You are viewing a plain text version of this content. The canonical link for it is here.
Posted to commits@spamassassin.apache.org by fe...@apache.org on 2004/04/20 01:33:54 UTC
svn commit: rev 10111 - incubator/spamassassin/trunk/lib/Mail/SpamAssassin
Author: felicity
Date: Mon Apr 19 16:33:53 2004
New Revision: 10111
Modified:
incubator/spamassassin/trunk/lib/Mail/SpamAssassin/PerMsgStatus.pm
Log:
bug 3268: get_uri_list() was using decoded_body to find URIs, then looking at the HTML parser results for more uris. however, the decoded_body has the HTML in it, so we were looking at the HTML twice, sometimes grabbing newline-separated uris. so disable passing in a text array, and use the rendered text for RE matching, let the HTML parsing do the right thing there. also, revert the redirector code.
Modified: incubator/spamassassin/trunk/lib/Mail/SpamAssassin/PerMsgStatus.pm
==============================================================================
--- incubator/spamassassin/trunk/lib/Mail/SpamAssassin/PerMsgStatus.pm (original)
+++ incubator/spamassassin/trunk/lib/Mail/SpamAssassin/PerMsgStatus.pm Mon Apr 19 16:33:53 2004
@@ -154,7 +154,8 @@
$self->{msg}->get_pristine_body());
# use $bodytext here because $decoded is too stripped
- my @uris = $self->get_uri_list($bodytext);
+ # TVD: leave it up to get_uri_list to do the right thing ...
+ my @uris = $self->get_uri_list();
foreach my $priority (sort { $a <=> $b } keys %{$self->{conf}->{priorities}}) {
# no need to run if there are no priorities at this level.

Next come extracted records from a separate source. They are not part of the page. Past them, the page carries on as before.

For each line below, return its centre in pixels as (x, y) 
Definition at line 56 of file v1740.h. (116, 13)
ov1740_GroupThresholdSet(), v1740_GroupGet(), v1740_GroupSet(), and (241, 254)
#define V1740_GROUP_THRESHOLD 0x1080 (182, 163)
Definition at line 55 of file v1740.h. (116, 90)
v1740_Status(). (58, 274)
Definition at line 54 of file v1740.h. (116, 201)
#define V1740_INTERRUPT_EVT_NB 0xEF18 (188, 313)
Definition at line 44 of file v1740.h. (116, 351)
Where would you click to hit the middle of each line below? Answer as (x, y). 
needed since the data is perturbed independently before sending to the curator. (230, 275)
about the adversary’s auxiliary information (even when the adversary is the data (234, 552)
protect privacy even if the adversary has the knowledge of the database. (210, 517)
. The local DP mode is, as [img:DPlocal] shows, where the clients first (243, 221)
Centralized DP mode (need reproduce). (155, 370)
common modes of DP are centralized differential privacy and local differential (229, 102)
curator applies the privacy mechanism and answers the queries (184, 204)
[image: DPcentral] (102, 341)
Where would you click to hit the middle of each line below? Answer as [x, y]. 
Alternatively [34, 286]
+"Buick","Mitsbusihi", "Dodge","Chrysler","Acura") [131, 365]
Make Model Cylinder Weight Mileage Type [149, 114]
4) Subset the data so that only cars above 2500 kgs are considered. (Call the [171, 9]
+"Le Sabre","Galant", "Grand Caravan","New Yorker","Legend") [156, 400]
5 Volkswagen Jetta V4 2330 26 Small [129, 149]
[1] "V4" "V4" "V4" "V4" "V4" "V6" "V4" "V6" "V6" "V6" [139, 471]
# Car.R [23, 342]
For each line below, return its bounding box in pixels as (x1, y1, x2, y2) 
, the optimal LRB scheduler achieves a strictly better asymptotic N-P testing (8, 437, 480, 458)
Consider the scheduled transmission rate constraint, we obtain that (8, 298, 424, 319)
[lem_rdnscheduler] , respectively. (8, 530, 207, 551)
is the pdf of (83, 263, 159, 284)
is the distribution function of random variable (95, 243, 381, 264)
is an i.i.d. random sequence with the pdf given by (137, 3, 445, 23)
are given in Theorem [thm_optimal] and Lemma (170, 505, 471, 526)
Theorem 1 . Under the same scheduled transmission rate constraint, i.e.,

This can
@@ -1466,14 +1467,20 @@
# This really belongs in metadata
sub get_uri_list {
- my ($self, $textary) = @_;
+ my ($self) = @_;
# use cached answer if available
if (defined $self->{uri_list}) {
return @{$self->{uri_list}};
}
- $textary ||= $self->get_decoded_body_text_array();
+ # TVD: we used to use decoded_body which is fine, except then we'll
+ # try parsing URLs out of HTML, which is what the HTML code is going
+ # to do (note: we know the HTML parsing occurs, because we call for the
+ # rendered text which does HTML parsing...) trying to get URLs out of
+ # HTML w/out parsing causes issues, so let's not do it.
+ my $textary = $self->get_decoded_stripped_body_text_array();
+
my ($rulename, $pat, @uris);
local ($_);
@@ -1545,10 +1552,11 @@
push(@nuris, $nuri);
}
- # deal with redirectors, push the redirect uri onto the uri array
- # so this loop deals with that one independently
- while ($nuri =~ s{^https?://.+?(https?://.+)$}{$1}s) {
- push(@uris, $_);
+ # deal with http redirectors. strip off one level of redirector
+ # and add back to the array. the foreach loop will go over those
+ # and deal appropriately.
+ if ($nuri =~ m{^https?://.+?(https?://.+)$}) {
+ push(@uris, $1);
}
}